Don Miguel Ruiz’s brilliant little book, The Four Agreements, has weighed heavily on me for a few years now. It has inspired more contemplation and reflection than most, and even inspired my own piece on the 2nd agreement, Don’t Take Anything Personally. The recent news of Robin Williams’ tragic death has many bewildered over such a bright, vibrant and funny personality succumbing to such darkness. And it is the onslaught of opinions and reactions that has me reflecting on the 3rd agreement, Don’t Make Assumptions.
Years of memes and quote sharing has helped us all see, even for a brief moment, that we never know the struggle of another, that we’re all winding our own weird path, often filled with deep pain and sadness, and there’s no way to know another’s plight unless we walk in their shoes. And we simply can’t. It’s impossible. And even within our closest loved ones, it is difficult to empathize and even understand their pain.
I do not personally struggle with addiction. That is not how my darkness manifests. It would be arrogant for me to assume to know the depth of pain, solitude, and endless confusion one might be enduring every single day to just survive. It would be just as arrogant for me to assume the whys and hows of one struggling with depression and anxiety, something I do have personal experiences with, both within my own psyche and as an outsider attempting to help loved ones.
We make assumptions about others, the reasons for their behaviors, the backstory to their pain in an attempt to square away some cognitive dissonance in ourselves. We don’t want to believe that sadness can cut so deep that fame, fortune and adoration cannot elevate it. We can’t fathom a loneliness so potent that a person surrounded by love isn’t somehow at the same time filled with that love within.
All the beauty in the world and all the examples and demonstrations of love simply aren’t enough. It is one thing to see, it is quite another to feel, understand and live in the truth of it. And often our forays into both lightness and dark are attempts to understand and receive glimpses of just that: Love.
Out of respect for our fellow humans we should make no assumptions about their lives. As innate as it feels to analyze thoughts and actions, it serves no one to draw conclusions based on nothing but our own mental machinations. And out of concern for our own sanity we should also make no assumptions about why someone is behaving in a certain way, whether it directly affects us or not. Easier said than done but the wiser choice.
Similar to not taking anything personally, often when we assume the truth of another it is merely a projection and reflection of how we feel about ourselves. Most human beings fall into the trap of making something about ourselves, allowing ourselves to feel offended, hurt, misunderstood or forgotten simply from assumptions created by our own minds.
Here are a few examples you may have heard yourself or another say:
“Why would she look at me like that? She must…”
“Why won’t he text/call/message me back? It’s because…”
“I haven’t heard back so I probably didn’t get in/win/make it/etc.”
“They’re just being a jerk because they’re jealous.”
“They had a leg up because their more attractive/rich/popular than I am.”
“They’ve been gone a while. They must have diarrhea.”
That last example was just for levity, but you get my drift.

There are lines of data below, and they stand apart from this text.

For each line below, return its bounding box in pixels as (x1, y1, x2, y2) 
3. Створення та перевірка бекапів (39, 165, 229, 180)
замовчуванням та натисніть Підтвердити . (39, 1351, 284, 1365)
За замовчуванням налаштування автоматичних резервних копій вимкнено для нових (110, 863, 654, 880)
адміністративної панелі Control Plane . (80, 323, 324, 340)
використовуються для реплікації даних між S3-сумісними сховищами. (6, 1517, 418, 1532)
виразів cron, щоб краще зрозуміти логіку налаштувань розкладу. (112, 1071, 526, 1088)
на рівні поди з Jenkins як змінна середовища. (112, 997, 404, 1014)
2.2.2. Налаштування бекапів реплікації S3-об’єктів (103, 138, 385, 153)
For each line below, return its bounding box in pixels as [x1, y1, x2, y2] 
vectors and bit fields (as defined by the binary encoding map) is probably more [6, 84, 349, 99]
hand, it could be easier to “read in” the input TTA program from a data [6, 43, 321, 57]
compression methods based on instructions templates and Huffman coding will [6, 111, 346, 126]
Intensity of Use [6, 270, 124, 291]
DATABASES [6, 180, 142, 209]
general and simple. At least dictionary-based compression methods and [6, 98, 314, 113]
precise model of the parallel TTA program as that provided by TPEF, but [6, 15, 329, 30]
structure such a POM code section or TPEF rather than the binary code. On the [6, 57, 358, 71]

I’ve fallen into these patterns of assumption so many times, too many times to even count. We’ve all most likely, at some point in our lives, been on the giving and receiving ends of assumptions. And at neither time does it feel good, does it satisfy whatever discomfort we’re trying to dissolve. It simply keeps our minds stirring, distracted from real life, pulled away yet again from the present moment.

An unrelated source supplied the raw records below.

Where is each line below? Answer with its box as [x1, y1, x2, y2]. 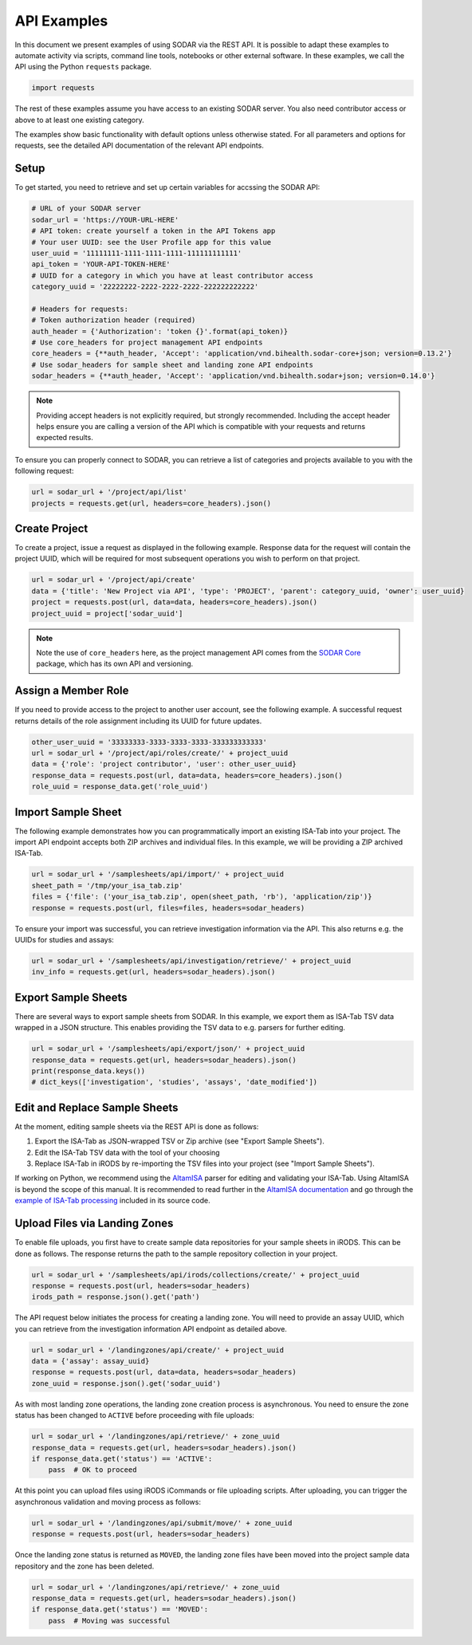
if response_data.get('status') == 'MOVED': [31, 1605, 209, 1614]
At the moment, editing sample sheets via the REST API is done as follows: [14, 1121, 259, 1131]
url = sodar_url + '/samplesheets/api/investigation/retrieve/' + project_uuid [31, 956, 352, 965]
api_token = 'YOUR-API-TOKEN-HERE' [31, 260, 171, 269]
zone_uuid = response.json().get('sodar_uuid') [31, 1379, 221, 1387]
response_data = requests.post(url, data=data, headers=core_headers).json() [31, 770, 343, 780]
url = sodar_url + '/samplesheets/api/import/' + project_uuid [31, 870, 285, 879]
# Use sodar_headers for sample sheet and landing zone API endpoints [31, 360, 314, 369]
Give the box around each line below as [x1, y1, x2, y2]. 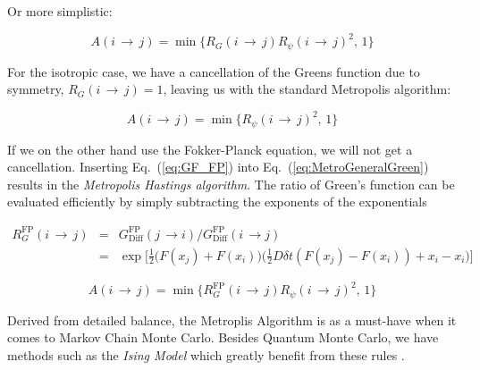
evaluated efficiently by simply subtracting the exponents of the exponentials [7, 192, 427, 211]
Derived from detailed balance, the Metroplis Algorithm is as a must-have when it [7, 310, 457, 329]
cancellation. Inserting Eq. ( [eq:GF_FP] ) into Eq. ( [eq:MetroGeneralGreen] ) [7, 157, 429, 176]
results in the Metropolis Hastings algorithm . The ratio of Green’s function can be [7, 174, 455, 193]
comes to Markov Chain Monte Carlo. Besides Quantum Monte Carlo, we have [7, 328, 439, 347]
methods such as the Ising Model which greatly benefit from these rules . [7, 345, 405, 364]
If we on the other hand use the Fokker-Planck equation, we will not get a [7, 139, 413, 158]
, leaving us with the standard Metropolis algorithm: [163, 80, 451, 98]
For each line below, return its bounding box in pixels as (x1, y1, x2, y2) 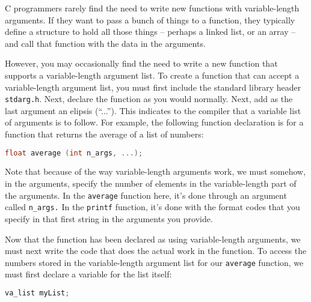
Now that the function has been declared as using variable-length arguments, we (5, 232, 301, 245)
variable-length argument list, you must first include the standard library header (5, 80, 301, 93)
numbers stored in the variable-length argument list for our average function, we (5, 256, 304, 268)
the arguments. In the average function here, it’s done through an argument (5, 189, 287, 201)
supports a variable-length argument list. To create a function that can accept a (5, 68, 300, 81)
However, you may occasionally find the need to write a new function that (5, 57, 278, 70)
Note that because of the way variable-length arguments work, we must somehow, (5, 165, 306, 178)
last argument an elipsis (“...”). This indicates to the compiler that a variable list (5, 104, 301, 116)
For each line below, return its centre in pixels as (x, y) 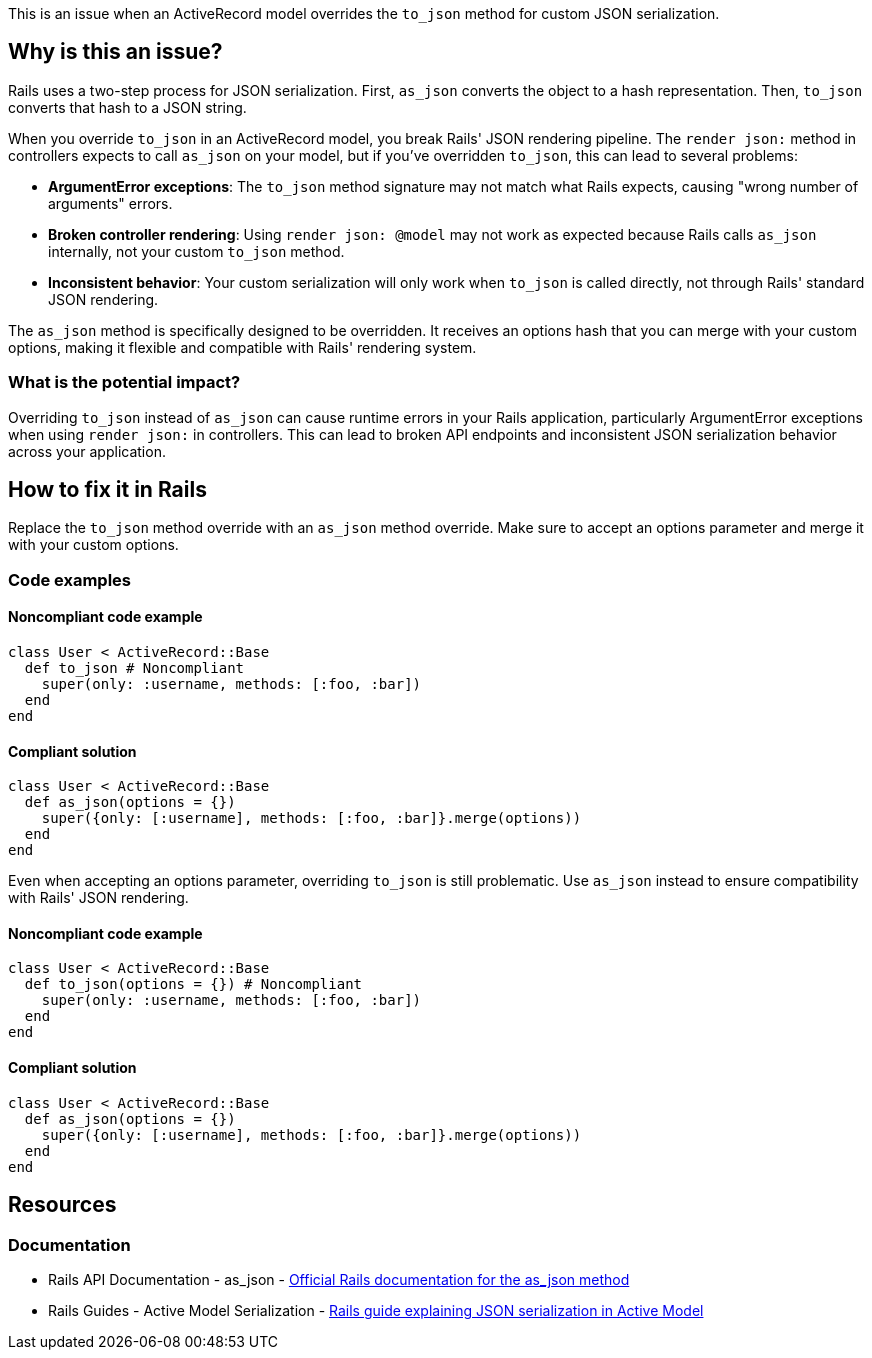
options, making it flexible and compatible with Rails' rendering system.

The questions and statements above are very generic and broad, obviously we can get much more specific, detailed and often mean in our assumptions. And with the case of Robin Williams’ death and the tragic happenings of many other people we feel (assume) we know, the unkind and presumptive thoughts that suicide is selfish or cowardly, there must have been some lack of gratitude or perspective, or that there were any real choices in the matter are more reflective of those judging than those whose lives we’re carving hypotheses about.
Often the line between darkness and light is quite thin. And those providing the most light and levity frequently deal with deep, private darkness. As one who considers herself a bit of a comedy nerd, I’ve learned how many of those most talented are engulfed in crippling depression, anxiety and dread.
And I think many of you are aware of similar occurrences within Yoga.
It is my own experiences with darkness that led me to Yoga, a practice and career that I feel balances me, helps me share mere moments, lessons and aspects of light I wish I felt more. And sharing those experiences does just that; helps me feel. More.
My parents divorced when I was young. As sadly common as it was and still is, being the only child of my biological parents made the experience feel endlessly confusing, sad and lonesome. This caused many sleepless nights drowning in the depths of assumption. Throughout my adolescence and early adulthood I doubted real love existed, certainly didn’t expect to feel it myself. And it is precisely through art, films like Mrs. Doubtfire, practices like Yoga and Meditation, and raw, honest comedy that I was first able to glimpse real light and real love.
I hope Robin Williams can truly rest now knowing he provided so much joy and light to an often dark world. Don’t be afraid to reach out, friends. Hug someone. Tight. Let assumptions lie. And as Robin brilliantly said, “You’re only given a little spark of madness, you mustn’t lose it.”